LoRa technology works by transmitting data using chirp spread spectrum (CSS) modulation techniques. Compared with traditional narrowband modulation technology, this technology can achieve longer transmission distance and better anti-interference ability. In CSS, the transmitted signal is spread over a wide frequency range, making it less susceptible to noise and interference.
Therefore, the main advantages of Lora technology are low power consumption, long transmission distance, and strong anti-interference ability.
Why is LoRa low power consumption?
The reason why LoRa technology has lower power consumption is that it transmits data very rarely. It’s like two people standing 100 meters apart, you need to speak loudly to be heard by the other person.
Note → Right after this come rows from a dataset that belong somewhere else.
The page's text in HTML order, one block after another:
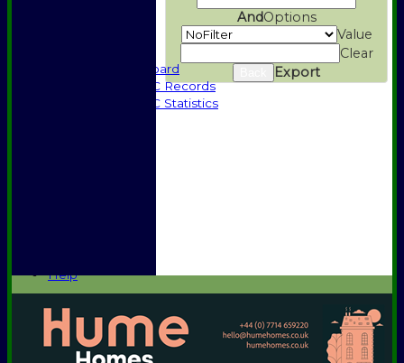
Honours Board
Halstead CC Records
Halstead CC Statistics
Help
AndOptions
Value
Clear
Export
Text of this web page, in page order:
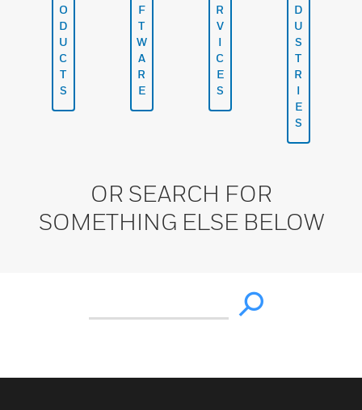
O
D
U
C
T
S
F
T
W
A
R
E
R
V
I
C
E
S
D
U
S
T
R
I
E
S
OR SEARCH FOR
SOMETHING ELSE BELOW
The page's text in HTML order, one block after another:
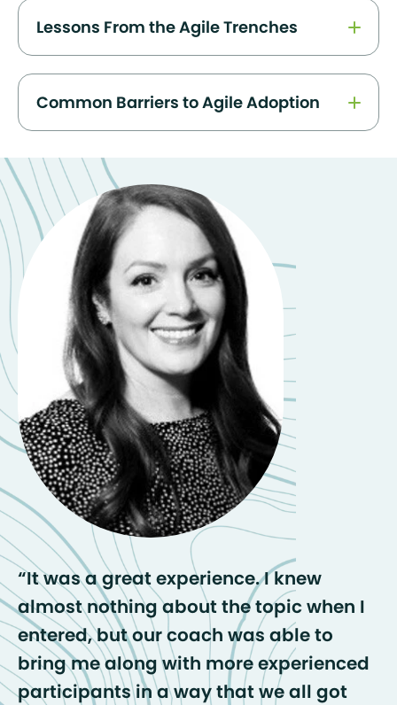
Lessons From the Agile Trenches
Common Barriers to Agile Adoption
It was a great experience. I knew
almost nothing about the topic when I
entered, but our coach was able to
bring me along with more experienced
participants in a way that we all got

The receiving party only needs to listen quietly without making a response, thus saving power. Only the speaking party has high power consumption in this process. For example, the working current for LoRa transmission exceeds 100mA, while the working current for reception is only 10mA.
The transmission and reception mentioned here are not just for data uplink and downlink, but also include internal uplink and downlink. NB-IoT transmission is like a conversation between two people, where one person says “let me tell you something,” and the other person needs to respond with “OK, I heard you.” Both parties are speaking (transmitting data). In contrast, LoRa is like two people agreeing on a time to talk, where one person says “let me tell you something,” and the other person just needs to listen without responding.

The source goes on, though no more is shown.